In the notebook the function gseapy.gsea() is used with the method used to calculate a correlation or ranking set to ‘signal_to_noise’. There seems to be other methods to choose from, how do you make this choice?

The documentation lists a couple of methods some of them need samples group of at least 3, which might not be available. There might be cases where you rather sort by FC than significance. See above.

Significance calculation in gsea

(4 votes) I still have problems understanding what we do when we use permutation. In GSEA when we calculate the significance level of enrichment score (ES), it is mentioned (Subramanian et al., 2005) that we can permute the phenotype labels in order to generate a null distribution, which is used in order to calculate the p-value of the ES. I wonder if you could try to clarify how permutation is used in this case?

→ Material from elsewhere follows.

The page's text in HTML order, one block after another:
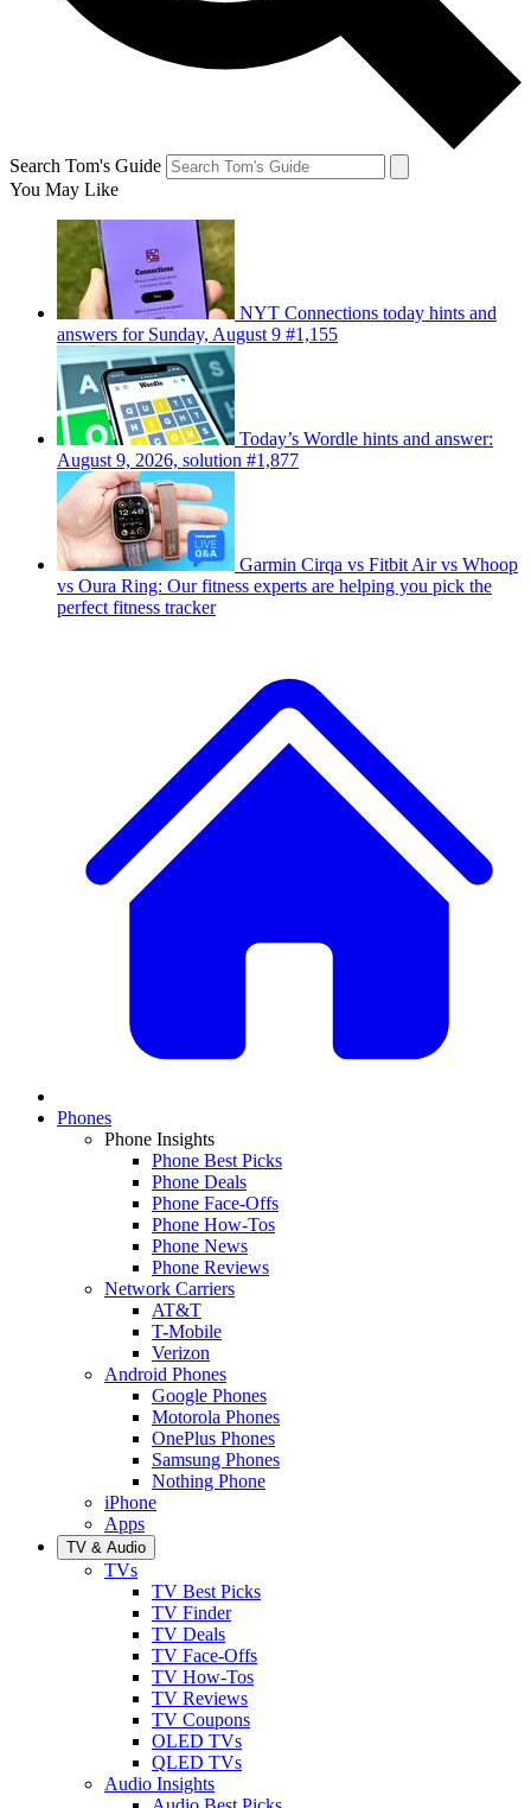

I had hoped that this would be a slam dunk for you that have read Downey, and been diving further into the word of permutation test than most. It is easy: you permute the labels and get new differential expresion values, for which you can calculate a new enrichment score. If you do this enough times you can asses how unlikely random your unpermuted outcome was.
What is the Random Walk called “the random walk”? In Subramanian et al., they explain that it is done to calculate the enrichment score. I don’t think I understand the process completely, but it doesn’t seem to be random to me?

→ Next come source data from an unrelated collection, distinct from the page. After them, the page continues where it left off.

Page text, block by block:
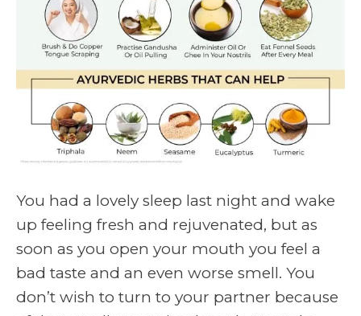
You had a lovely sleep last night and wake
up feeling fresh and rejuvenated, but as
soon as you open your mouth you feel a
bad taste and an even worse smell. You
don’t wish to turn to your partner because

Under the null the distribution of genes in the pathway are random in respect to the other measured genes. Processes involving random dicrete calls are frequently called random walk.
From the GSEA paper: “Genes may be ranked based on the differences seen in a small data set, with too few samples to allow rigorous evaluation of significance levels by permuting the class labels. In these cases, a P value can be estimated by permuting the genes, with the result that genes are randomly assigned to the sets while maintaining their size. This approach is not strictly accurate: because it ignores gene-gene correlations, it will overestimate the significance levels and may lead to false positives.”
Does this mean that even though the method calculates FDRs, they will in this case be incorrect/unreliable or just that the FDRs will be higher than they would be when permuting class labels?

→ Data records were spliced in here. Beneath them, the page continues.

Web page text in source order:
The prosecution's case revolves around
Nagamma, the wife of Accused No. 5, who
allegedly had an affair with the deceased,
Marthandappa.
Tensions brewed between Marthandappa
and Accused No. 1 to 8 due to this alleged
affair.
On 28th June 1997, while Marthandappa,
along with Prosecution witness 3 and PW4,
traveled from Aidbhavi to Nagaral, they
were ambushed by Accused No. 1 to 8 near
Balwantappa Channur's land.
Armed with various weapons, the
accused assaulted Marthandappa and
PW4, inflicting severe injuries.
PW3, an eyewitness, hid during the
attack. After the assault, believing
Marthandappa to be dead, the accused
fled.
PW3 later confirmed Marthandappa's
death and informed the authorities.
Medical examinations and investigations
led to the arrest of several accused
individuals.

The first, i.e. that the reported statistics is inflated as it does not take gene-gene correlations in account.

Types of analytes

The examples given in the article Ten Years of Pathway Analysis map genes to pathways by annotated databases to compare and analyse pathways between samples. I assume that gene expression is the most common way to analyse pathways but is proteomics (protein levels) ever used to analyse pathways?

Protein concentrations can be seen as gene expression. But, Yes you quite freuently see pathway analysis based on protein abundances. Maybe even more frequently, pathways are used within metabolomics, i.e. with the abundances of various small molecules.

Notebook

- In the jupyter notebook we plot the ranked list metric as a function of the rank in ordered dataset. I can’t really interpret this plot, could you explain it briefly?
- (2 votes) I have some trouble understanding the two graphs that are plotted in the Jupyter notebook, could you explain what they show/what information they give you?
  
  Yes the interpretation of this score will be challenging unless you read the GSEA paper. See e.g. Figure 1

Reduction of number of hypothesis tests

Pathway analysis focuses on the fact that it is better to look at 1000 pathways than 20000 genes and that fewer the hypothesis better the signal to noise ratio. But scientific research is also focusing on single cell and spatial level information and looing at more and more deeper details. Can you comment on when looking at bulk data as a whole could be an advantage/disadvantage?

In single cell data and bulk data you are measuring an similar amount of mRNAs or pathways. So, the data is not very different in this respect. However, in single cell, we are often less prone to look at e.g. differential expression. Instead one are more prone to use e.g. clustering to find various cell types or similar.